Costa Rican television channel

Trece Costa Rica Televisión is a Costa Rican public television channel, owned and operated by Sistema Nacional de Radio y Television S.A. (SINART).

==History==
In 1969 a seminar on public television was held at the University of Costa Rica. During the administration of Daniel Oduber Quirós, the idea of such a station began to mature, by commencing contacts with Spain to provide technical assistance. In April 1976, Banco Exterior de España gave SINART 356 million pesetas to finance technical assistance and the buying of equipment.

On September 16, 1977, the transmitting tower at the Irazú volcano was inaugurated; later on April 25, 1978, the facilities of Televisión Educativa y Cultural (TVEC) were inaugurated with a cost surpassing three million colones, ahead of the change of governance (the new president, Rodrigo Carazo Odio, took over May 8). On the same day, Radio Nacional's building was also inaugurated. It was expected that TVEC would operate for five to six hours a week.

Following the change of presidency in the country, Rodrigo Carazo Odio decided to merge TVEC, Radio Nacional and the planned government weekly Contrapunto into a single company, SINART, under the grounds that the radio and TV stations would work better as a unified outlet.
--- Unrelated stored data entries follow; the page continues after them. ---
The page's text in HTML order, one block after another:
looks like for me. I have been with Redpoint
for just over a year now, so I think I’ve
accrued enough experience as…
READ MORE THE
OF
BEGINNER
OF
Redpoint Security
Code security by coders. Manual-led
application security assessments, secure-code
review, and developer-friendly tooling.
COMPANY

Chester Zelaya relaunched SINART in 1986 following the election of Arías Sánchez. Under his management, the Cosmovisión newscast is restarted, causing a huge investment in its personnel. Zelaya renounced in June 1988, being replaced by Nelson Brenes López-

On October 30, 2017, as part of a reface of all of SINART's media outlets, the channel was renamed Trece Costa Rica Televisión. In 2022, SINART's new administration renamed it Canal 13.